Los pasos, lentamente, comenzaron
a dirigirse hacia su cama. Juan soltó el aire por la boca, despacio, antes
de intentar tomarlo una vez más. La criatura estaba junto a él, de pie al lado
de su lecho. Una de sus manos agarró la manta y tiró hacia atrás. Él gritó con
toda la fuerza que pudo.
“¿Estás bien? Tranquilo, tranquilo amor mío, era
solo una pesadilla”.
Era Macarena. Su madre había
llegado algo antes y no había tenido tiempo de quitarse la ropa de trabajo. No
tenía ni garras ni cuernos, sino guantes de plástico desechables, una
mascarilla FFP2 y una redecilla en el pelo.
“No llores, no pasa nada. Mamá va
a cambiarse y ahora te cuenta un cuento de buenas noches.”
Juan se fijó en las ojeras de su
madre.
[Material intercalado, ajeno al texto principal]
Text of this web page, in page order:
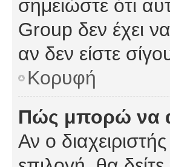
σημειώστε ότι
Group δεν έχει
αν δεν είστε
Κορυφή
Πώς μπορώ να
Αν ο
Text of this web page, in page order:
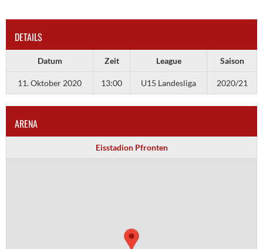
DETAILS
Datum Zeit League Saison
11. Oktober 2020 13:00 U15 Landesliga 2020/21
ARENA
Eisstadion Pfronten
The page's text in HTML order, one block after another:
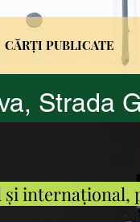
CĂRȚI PUBLICATE
Strada
internațional,
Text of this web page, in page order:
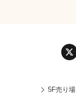
5F売り場
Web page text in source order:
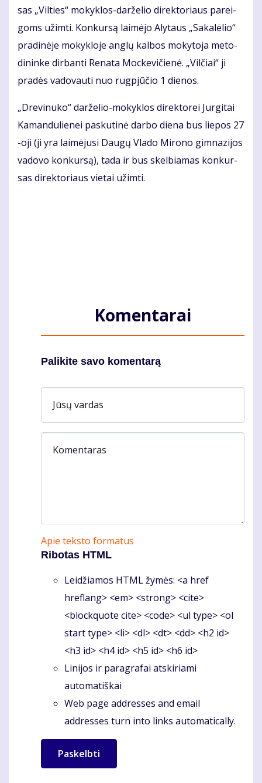
sas „Vil­ties“ mo­kyk­los-dar­že­lio di­rek­to­riaus pa­rei­
goms už­im­ti. Kon­kur­są lai­mė­jo Aly­taus „Sa­ka­lė­lio“
pra­di­nė­je mo­kyk­lo­je an­glų kal­bos mo­ky­to­ja me­to­
di­nin­ke dir­ban­ti Re­na­ta Moc­ke­vi­čie­nė. „Vil­čiai“ ji
pra­dės va­do­vau­ti nuo rug­pjū­čio 1 die­nos.
„Dre­vi­nu­ko“ dar­že­lio-mo­kyk­los di­rek­to­rei Jur­gi­tai
Ka­man­du­lie­nei pas­ku­ti­nė dar­bo die­na bus lie­pos 27
-oji (ji yra lai­mė­ju­si Dau­gų Vla­do Mi­ro­no gim­na­zi­jos
va­do­vo kon­kur­są), ta­da ir bus skel­bia­mas kon­kur­
sas di­rek­to­riaus vie­tai už­im­ti.
Komentarai
Palikite savo komentarą
Jūsų vardas
Komentaras
Apie teksto formatus
Ribotas HTML
Leidžiamos HTML žymės: <a href
hreflang> <em> <strong> <cite>
<blockquote cite> <code> <ul type> <ol
start type> <li> <dl> <dt> <dd> <h2 id>
<h3 id> <h4 id> <h5 id> <h6 id>
Linijos ir paragrafai atskiriami
automatiškai
Web page addresses and email
addresses turn into links automatically.
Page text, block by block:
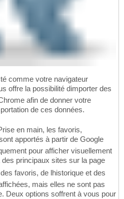
comme votre navigateur
offre la possibilité dimporter des
afin de donner votre
de ces données.
en main, les favoris,
apportés à partir de Google
pour afficher visuellement
des principaux sites sur la page
favoris, de lhistorique et des
mais elles ne sont pas
Deux options soffrent à vous pour
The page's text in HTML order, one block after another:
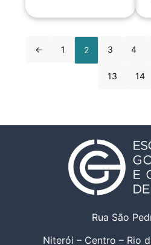
← 1 2 3 4
13 14
Rua São
Niterói – Centro – Rio
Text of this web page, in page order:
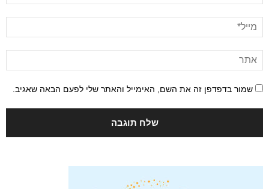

Cada día estaban más marcadas.
Decidió que tenía que hacer algo.
Ella se desvivía por él a pesar de todo, y él no la daba más que disgustos,
así que comenzó a ser más amable con sus compañeros, a
dejar de insultarlos y evitó meterse en líos.
Nunca sabría si era verdad que
había visto al Krampus, pero al comenzar la mañana del veinticinco de diciembre
conectando una nueva consola a su televisión, entendió que no debía de
arriesgarse a pesar de saber que su madre siempre iba a estar ahí para
salvarlo de todos los peligros del mundo.